WORK REQUEST →
Could the whole of the data below be written out verbatim?

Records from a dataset
================

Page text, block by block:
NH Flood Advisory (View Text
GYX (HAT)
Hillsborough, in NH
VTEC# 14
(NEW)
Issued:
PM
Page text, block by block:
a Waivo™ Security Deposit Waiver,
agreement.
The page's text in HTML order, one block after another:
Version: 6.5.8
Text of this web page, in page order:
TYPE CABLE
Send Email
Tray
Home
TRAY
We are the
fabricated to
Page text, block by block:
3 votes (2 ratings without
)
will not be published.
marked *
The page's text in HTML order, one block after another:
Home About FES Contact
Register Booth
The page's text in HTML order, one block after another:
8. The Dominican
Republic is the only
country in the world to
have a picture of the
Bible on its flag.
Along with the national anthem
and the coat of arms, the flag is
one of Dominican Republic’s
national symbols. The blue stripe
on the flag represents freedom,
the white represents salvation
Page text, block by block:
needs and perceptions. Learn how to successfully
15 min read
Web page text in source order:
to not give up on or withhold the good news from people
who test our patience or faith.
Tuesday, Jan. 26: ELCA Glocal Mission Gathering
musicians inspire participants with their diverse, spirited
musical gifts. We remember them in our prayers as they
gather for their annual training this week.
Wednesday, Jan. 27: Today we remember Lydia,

================

SOLUTION →
Page text, block by block:
NH Flood Advisory (View Text
GYX (HAT)
Hillsborough, in NH
VTEC# 14
(NEW)
Issued:
PM
Page text, block by block:
a Waivo™ Security Deposit Waiver,
agreement.
The page's text in HTML order, one block after another:
Version: 6.5.8
Text of this web page, in page order:
TYPE CABLE
Send Email
Tray
Home
TRAY
We are the
fabricated to
Page text, block by block:
3 votes (2 ratings without
)
will not be published.
marked *
The page's text in HTML order, one block after another:
Home About FES Contact
Register Booth
The page's text in HTML order, one block after another:
8. The Dominican
Republic is the only
country in the world to
have a picture of the
Bible on its flag.
Along with the national anthem
and the coat of arms, the flag is
one of Dominican Republic’s
national symbols. The blue stripe
on the flag represents freedom,
the white represents salvation
Page text, block by block:
needs and perceptions. Learn how to successfully
15 min read
Web page text in source order:
to not give up on or withhold the good news from people
who test our patience or faith.
Tuesday, Jan. 26: ELCA Glocal Mission Gathering
musicians inspire participants with their diverse, spirited
musical gifts. We remember them in our prayers as they
gather for their annual training this week.
Wednesday, Jan. 27: Today we remember Lydia,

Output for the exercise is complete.